● **Task instructions**: Having found the line containing "-L path [:path (33, 96)" in the data below, reproduce that line and each one after it to the end, exactly, and include nothing else.

◇ ◇ ◇ ◇

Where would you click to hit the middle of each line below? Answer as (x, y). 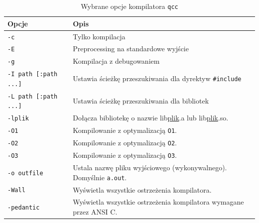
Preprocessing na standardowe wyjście (131, 49)
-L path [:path (33, 96)
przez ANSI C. (95, 211)
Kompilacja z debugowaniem (116, 61)
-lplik (18, 119)
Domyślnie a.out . (100, 177)
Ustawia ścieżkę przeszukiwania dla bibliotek (141, 100)
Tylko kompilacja (99, 36)

◇ ◇ ◇ ◇

● **Result of this exercise**:
-L path [:path (33, 96)
przez ANSI C. (95, 211)
Kompilacja z debugowaniem (116, 61)
-lplik (18, 119)
Domyślnie a.out . (100, 177)
Ustawia ścieżkę przeszukiwania dla bibliotek (141, 100)
Tylko kompilacja (99, 36)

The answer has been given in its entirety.